I smash the alarm off at 6 a.m., pull a hoodie over my unfettered boobs, and knock on three doors. “Hey, sweetie, good morning! Time to get up! School time!” I project perky excitement about the day through a haze of decaffeination, with a lisp from the mouth-guard that keeps me from grinding my teeth into oblivion. My voice is not connected to my brain and my emotions are still sleeping.
Shuffling back into my room, I let my hand slide under the covers to feel the warmth where my body was seconds ago, fight the urge to crawl back in, and do some sun salutations instead. Hello, heartbeat. Hello, middle-aged lower back pain. I crack open Proverbs and read some ancient wisdom. It’s too early for good decisions but I give it a go.
I walk back into the hallway, listening for sounds of movement and hearing nothing. I knock again on three doors. “It’s time! Get up! Up!
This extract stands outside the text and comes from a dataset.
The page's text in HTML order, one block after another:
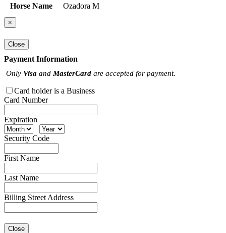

Up!” I brave their rooms this time, tripping over a cardboard box-turned-doll crib, stepping on a Lego, and getting my ankle caught in a training bra. I hobble to their bedsides, rubbing backs and pulling sheets down to let in the morning air. “Heyyy, lovelyyyy, gotta go to schooooolll,” I purr in soothing tones.
Plodding downstairs, I brew coffee, pop last night’s dirty plates in the dishwasher (don’t judge me), and start a load of laundry. I pack snacks in backpacks, sign permission slips, fill water bottles, and fold a load of clean towels.
The dog has wandered into the kitchen and peed. I discover this by stepping in it, the warm liquid soaking my fuzzy sock. Why does his pee smell like pancake syrup? I still haven’t had my coffee, so my first instinct is to give up and cry.
Instead, I mom-swear. The kind that’s not particularly cathartic but also won’t garner a call from the principal if your child teaches her fellow first-graders. Frick.
Peeling off my sock, I hop to the laundry room on one foot, toss the sock in with the load that’s washing, flop my foot into the sink and wash it off, grab the neutralizing pee-pee spray and paper towels, hop back, clean up the puddle, toss everything in the trash, and get the dog outside even though it’s too late and he’s already gone to the bathroom.
My kids are still not downstairs.
I march my damp foot upstairs and enter each room again. One child is splayed naked in a pile of clothes. One is huddled under the covers. One is having a total meltdown with a hair straightener and a ponytail that won’t defy the laws of physics.
All three scream at me.
I slide the one still in bed onto the floor as gently as possible. I toss clothes on his crumpled body and stretch clean undies over his face, whispering in his ear, “Put these on.”
I jog back downstairs, pick up my coffee, remember breakfast, set it back down, pull out the cereal and milk, then run back up to check the progress. Naked girl has put on her entire wardrobe and somehow gotten hold of big sister’s lipgloss, which she’s wearing as blush. Fine. Good enough.
In the next room, the hair straightener situation has unraveled and the ponytail bit the dust. She now wants me to attempt a complicated series of braids with ten minutes to go before the bus comes. My fingers feel numb, but I get in there and make magic. She inspects the results, discovers a microscopic bump in the back, and rips the whole thing out.
Undie-Head has finally gotten dressed and fallen back asleep on the floor. I pick him up using a fireman’s carry, drag him to the bathroom, insert a toothbrush in his mouth, and try to brush his hair.
They make it downstairs, when I realize they aren’t wearing shoes. They have no idea where the shoes are; the shoes do not exist in this world; they are in a parallel dimension.
We find the shoes. No one is wearing socks.
I take off the shoes, run upstairs for the socks, pull on the socks, and pull on the shoes while shoving bites of cereal at them.
The elementary bus is beeping up the street. We get out the door and on the way to the bus stop they scream at me, “Why didn’t you wake us up earlier?!?” I reply, “I woke you up an hour ago.” They do not believe me. This is all my fault.
As the bus scoops up my littles I race back to the house to check on the middle schooler’s progress. She’s downstairs looking beautiful, lipgloss on and hair perfect. “Did you brush your teeth and wash your face?” I receive a Care Bear Glare.
Back upstairs, she’s washing and brushing, which messes up her hair. Cue meltdown. I start chanting affirmation statements and bible verses to keep her head from spinning around like on The Exorcist.
I toss a granola bar at her as she stomps out the door, and the dog wags his tail.
Finally, after the elementary and middle school busses rumble away with my children, I sit down with my coffee and take a sip. It’s cold.
And this is why I’m excited for summer break.